== TASK INPUT

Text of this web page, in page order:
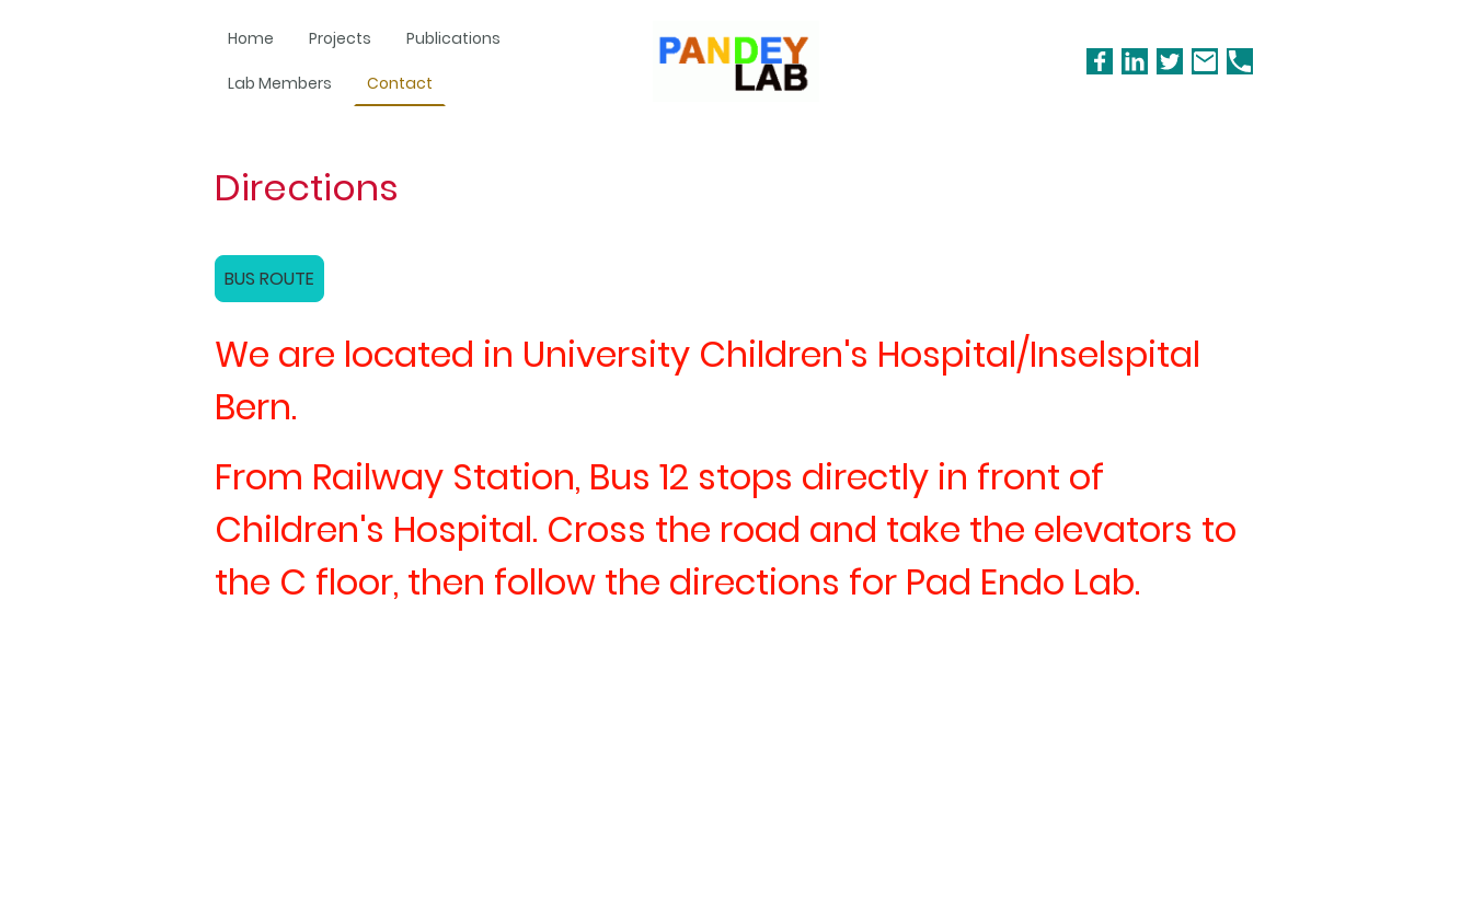
Home Projects Publications
Lab Members Contact
Directions
BUS ROUTE
We are located in University Children's Hospital/Inselspital
Bern.
From Railway Station, Bus 12 stops directly in front of
Children's Hospital. Cross the road and take the elevators to
the C floor, then follow the directions for Pad Endo Lab.

====

◆ **EXERCISE DESCRIPTION**
Would you show every line in the data above that contains the string "Hospital"?

◆ **OUTPUT**
We are located in University Children's Hospital/Inselspital
Children's Hospital. Cross the road and take the elevators to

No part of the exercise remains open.